ソファの肘置きを挟んで寝転んでいる出水と視線を合わせた太刀川は「お前らが人型とやったときのログ見たんだけどさ」と、左手のタブレットを持ち上げた。
「はぁ、どっちのすか」
「お前がその恰好してたほう」
思いがけない言葉を返され、面食らうと同時に膝をついて戦うしかなかった敵将との戦闘が脳裏をよぎった。
「うわーヤな言い方……」
揶揄された体勢のままでいるのも落ち着かず起き上がろうかと思ったものの、真正面から向けられた視線に身体が止まった。決して腹のうちを見せないモザイクがかったような格子状の瞳は、時々そういうふうに出水をあまく縛る。
「あの動物の弾って実際くらうとどんな感じなんだ、感覚あんの? ログだとなんかぐんにゃりしてたけど」
言いながら太刀川さんは静かに手を伸ばし、おれの左の上腕をゆったりと掴んだ。上体を支えるバランスが変わり、ほんの少しだけ重心が右に傾く。
「ありましたよ、でもいつものトリオン体とは違ってて、なんだろなー……えーっと」
身体の裏側がおちつかない。けれどそれを気取られたくはなくて太刀川さんから視線をはずし、記憶をたどることに意識を集中する。
被弾したのは最初に両足、そのあと左腕だ。弾をくらった後、たしかにどちらも自由に動かせなくなった。けれど刃トリガーで斬られたときのように分離するときの感覚ではなかったし、傷からトリオンが漏れたり、誰かと接続したりするときの流れとも違った。

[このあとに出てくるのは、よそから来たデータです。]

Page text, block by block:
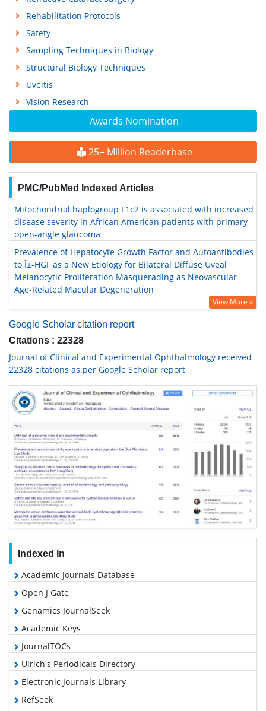
Awards Nomination
25+ Million Readerbase
PMC/PubMed Indexed Articles
Mitochondrial haplogroup L1c2 is associated with increased
disease severity in African American patients with primary
open-angle glaucoma
Prevalence of Hepatocyte Growth Factor and Autoantibodies
to Î±-HGF as a New Etiology for Bilateral Diffuse Uveal
Melanocytic Proliferation Masquerading as Neovascular
Age-Related Macular Degeneration
View More »
Google Scholar citation report
Citations : 22328
Journal of Clinical and Experimental Ophthalmology received
22328 citations as per Google Scholar report
Indexed In
Academic Journals Database
Open J Gate
Genamics JournalSeek
Academic Keys
JournalTOCs
Ulrich's Periodicals Directory
Electronic Journals Library
RefSeek
Rehabilitation Protocols
Safety
Sampling Techniques in Biology
Structural Biology Techniques
Uveitis
Vision Research
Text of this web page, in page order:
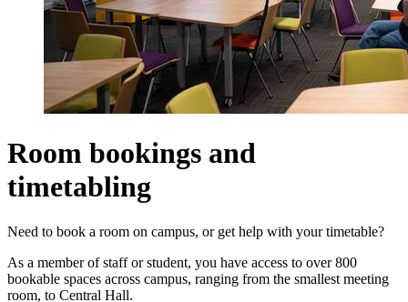
Room bookings and
timetabling
Need to book a room on campus, or get help with your timetable?
As a member of staff or student, you have access to over 800
bookable spaces across campus, ranging from the smallest meeting
room, to Central Hall.
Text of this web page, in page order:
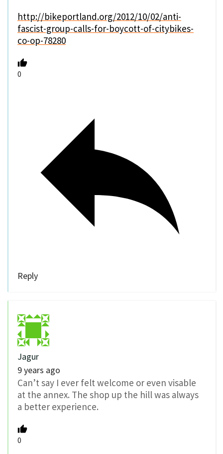
http://bikeportland.org/2012/10/02/anti-
fascist-group-calls-for-boycott-of-citybikes-
co-op-78280
0
Reply
Jagur
9 years ago
Can’t say I ever felt welcome or even visable
at the annex. The shop up the hill was always
a better experience.
0
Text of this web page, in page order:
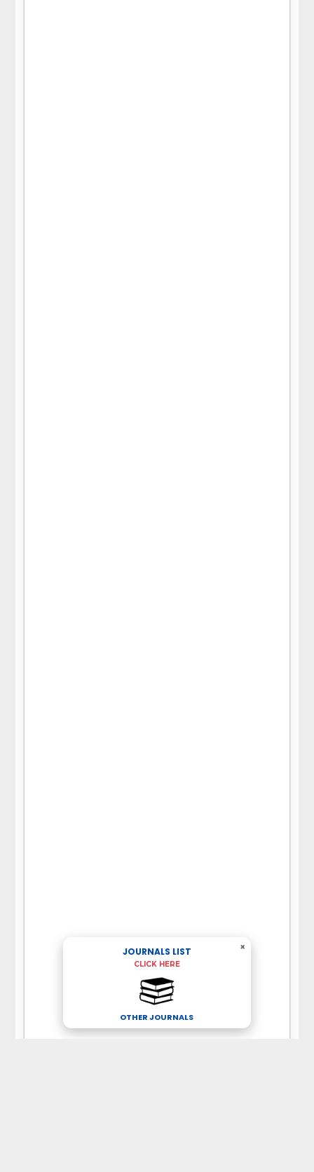
×
JOURNALS LIST
CLICK HERE
OTHER JOURNALS
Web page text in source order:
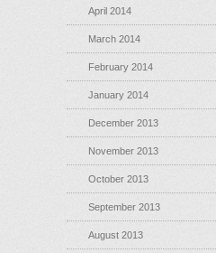
April 2014
March 2014
February 2014
January 2014
December 2013
November 2013
October 2013
September 2013
August 2013
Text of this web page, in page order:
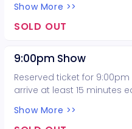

なんとなく目を瞑って記憶に浸る。足を這い上ってきたトカゲが破裂したとき、足そのものは動かせなくなったけれど、足のトリオンは間違いなくそこにあった。詳しいことはまだ解析されていないけれど、でもたぶん「そう」だとおれの感覚は言っている。
「トリオン奪られたりするんじゃなくて、かたちだけ変わるぽかったんですよね」
「攻撃食らった部分が崩れる感じ?」
「いや、無理やりかたち変えられて歪むとか、鉛弾みたいな干渉系じゃなくて、もっと自然っていうか……」
もどる。ぽろりとその言葉が口をついて出水は目を開けた。
「ああ、うん、それかも。もとに戻されるかんじ」
繰り返すと、その言葉はやはり驚くほど舌に馴染んだ。氷が水になるのと同じように、あれはトリオンにとって当たり前の変化だった、そんな気がする。開発部の人たちが言うような専門的なことは分からないけれど、トリオンの変化の法則があるのだとしたらそれに則っているのだろうと思うくらい、あれはそれくらい自然で不快感がない変化だった。
「戻る、かぁ」
「それが近いですね」
違和感のない表現が見つかったのが嬉しくて頷けば、太刀川さんは「お前が言うならきっとそうなんだろうな」と困ったように笑った。かすかに苦みのあるその表情はどこか大人びて見える。不思議な心地だ。
「太刀川さん?」
太刀川さんは黙ったまま、おれの腕を掴んでいた手を滑らせると今度は手首をつかんだ。そしてなめらかにおれの指先に唇を寄せると、あろうことかそのまま小指を口にくわえて歯を立てた。
「ってぇ!!」
驚いて咄嗟に手を引こうとしたけれど、それは許されなかった。びくともしないその握力に、この男が生身で刀を振るっていたことを思い出す。強者の空気。ぞくりと肌が泡立って、細い電流が背中を抜けていった。
「本気で噛んでねえだろ、大げさなやつだな」
「そういう問題じゃないでしょ! ちょ、おれいま生身なんすから! ねぇ痛いのやだ! 離してって!」
「痛いの嫌なの?」
「そりゃそうでしょ……っ!」
ふたたび小指を咥えられ、第二関節あたりを歯で挟まれた。反射的にびくりと腰がはねる。すると今度は舌先が触れて、出水はとっさに喉の奥で声を殺した。あったかくて柔らかくて濡れている。他人の舌の感触なんてはじめて知った。ねえほんと勘弁して下手すりゃ勃つんだけど!
突然のトンデモ展開に大混乱しているおれをよそに、どこでどう満足したのか太刀川さんはおれの左手をあっさり解放すると、屈んだときと同じくらいゆったりと立ち上がった。
「黒トリガー相手によく粘ったな。よくやった、次もちゃんと戻ってこいよ」
出水。そうおれの名前を呼ぶ声は優しくてきれいな響きをしていた。会話の途中でいきなり部下の指を噛んだような男が放ったとは思えないくらいの。
「……いや、いやいや。誤魔化してんじゃねー! ねえなに今の、なんでおれ指噛まれたの」
「あー気にすんな、大人ぶりたかっただけだから」
「それ使い方絶対違うから」
「なはは」
出たよ。笑ってうやむやに流すお得意パターン。東さんに怒られちまえと内心で毒づきながら出水はのろのろと身体を起こした。
「俺ランク戦行くけど、お前どうする」
「……行きますけど!」
ああもういいや。思い切りぶっぱなして忘れよう。
戦闘時ならまだしも、普段この人が何を考えているのかなんて分かるはずがない。出水は脱いでいたスニーカーを履き直して、太刀川のあとに続いた。
噛まれた小指にもう痛みはない。うっすらついた歯形もきっとすぐに消えるだろう。